It looks like Revlon Inc. will be refinancing, after all.
A source with direct knowledge of the deal said that Revlon had reached an agreement to close a $1.8 billion refinancing package.
The deal has Jefferies Finance LLC providing two senior secured term loans, the source confirmed: one for $880 million that would be used to pay off the $200 million term loan Revlon got from Ares in 2019 that’s secured by American Crew, as well as for expenses related to refinancing and general corporate purposes; another for $950 million in order to roll up loans from a 2016 facility. The facilities would mature on June 30, 2025.
Revlon also closed another $65 million loan April 30.
For the loan agreement with Jefferies to go through, 50 percent of existing lenders needed to agree to the deal, which the source said they had.

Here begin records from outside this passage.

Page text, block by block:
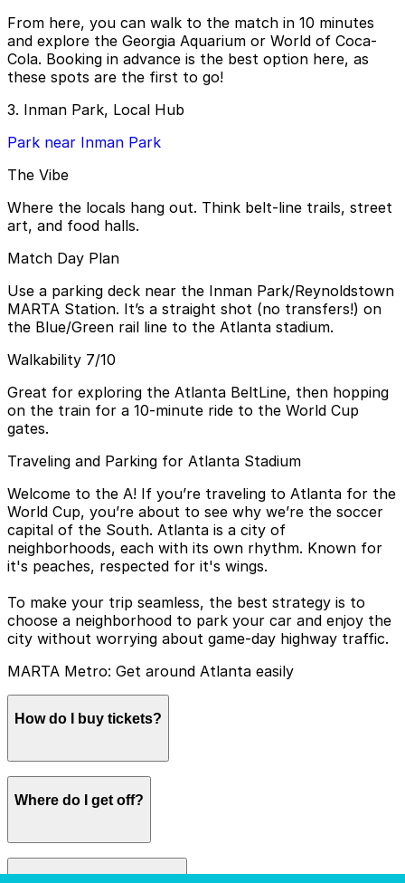
From here, you can walk to the match in 10 minutes
and explore the Georgia Aquarium or World of Coca-
Cola. Booking in advance is the best option here, as
these spots are the first to go!
3. Inman Park, Local Hub
Park near Inman Park
The Vibe
Where the locals hang out. Think belt-line trails, street
art, and food halls.
Match Day Plan
Use a parking deck near the Inman Park/Reynoldstown
MARTA Station. It’s a straight shot (no transfers!) on
the Blue/Green rail line to the Atlanta stadium.
Walkability 7/10
Great for exploring the Atlanta BeltLine, then hopping
on the train for a 10-minute ride to the World Cup
gates.
Traveling and Parking for Atlanta Stadium
Welcome to the A! If you’re traveling to Atlanta for the
World Cup, you’re about to see why we’re the soccer
capital of the South. Atlanta is a city of
neighborhoods, each with its own rhythm. Known for
it's peaches, respected for it's wings.
To make your trip seamless, the best strategy is to
choose a neighborhood to park your car and enjoy the
city without worrying about game-day highway traffic.
MARTA Metro: Get around Atlanta easily
How do I buy tickets?
Tap to Pay: You can simply tap your credit card, debit
card, or phone (Apple Pay/Google Pay) at the fare
Where do I get off?
The stadium in on the Blue/Green lines, you can

Some members of the group resisted, resulting in talks that had been ongoing since the first refinancing agreement was proposed in March. Another source said the group didn’t want the facility to go through because it would put them in a “very junior position.”
For Revlon, the refinancing is a big deal. The business has struggled for years, and with looming debt maturities, had engaged Goldman Sachs to sell all or parts of the business in order to pay down that debt. The refinancing facility is said by sources to take that pressure off, — and also, to allow Revlon some capital to reinvest in the business.
The business’ latest turnaround efforts, unveiled in March with the refinancing package, included layoffs and other cost-cutting initiatives. When the coronavirus hit, Revlon was one of many beauty companies to take additional cost-cutting measures, furloughing some staff, cutting executive pay and asking other employees to work reduced hours.